Des Weiteren hat die Kammer angesichts der erheblich verminderten Schuldfähigkeit des Angeklagten bei Tatbegehung eine Strafrahmenverschiebung gemäß §§ 21, 49 Abs. 1 StGB vorgenommen, so dass die zu verhängende Strafe letztlich einem Strafrahmen zwischen 3 Monaten bis zu 7 Jahren und 6 Monaten zu entnehmen war.

Unter erneuter Abwägung aller - bereits oben genannten - für und gegen den Angeklagten sprechenden Umstände ist eine Freiheitsstrafe von 2 Jahren tat- und schuldangemessen.

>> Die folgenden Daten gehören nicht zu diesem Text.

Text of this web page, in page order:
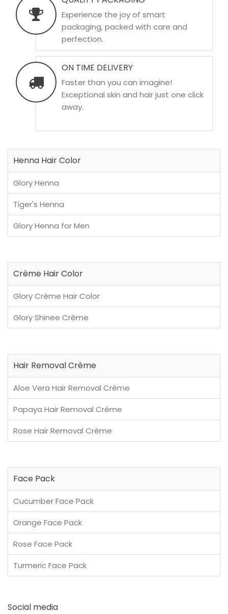
Experience the joy of smart
packaging, packed with care and
perfection.
ON TIME DELIVERY
Faster than you can imagine!
Exceptional skin and hair just one click
away.
Henna Hair Color
Glory Henna
Tiger's Henna
Glory Henna for Men
Crème Hair Color
Glory Crème Hair Color
Glory Shinee Crème
Hair Removal Crème
Aloe Vera Hair Removal Crème
Papaya Hair Removal Crème
Rose Hair Removal Crème
Face Pack
Cucumber Face Pack
Orange Face Pack
Rose Face Pack
Turmeric Face Pack
Social media

Die Vollstreckung der Strafe konnte gemäß § 56 StGB zur Bewährung ausgesetzt werden. Dem geständigen, nicht vorbestraften und hochbetagten Angeklagten ist eine günstige Sozialprognose zu stellen. Darüber hinaus liegen besondere Umstände in der Tat und Persönlichkeit des Angeklagten vor, die auch bei einer solchen Strafe die Strafaussetzung zur Bewährung rechtfertigen. Es wird diesbezüglich auf die obigen, auch insoweit heranzuziehenden Ausführungen zur Begründung eines minder schweren Falls verwiesen. Vor diesem Hintergrund gebietet auch die Verteidigung der Rechtsordnung die Vollstreckung der Strafe nicht.

VI.

Die Kostenentscheidung folgt aus § 465 Abs. 1 StPO.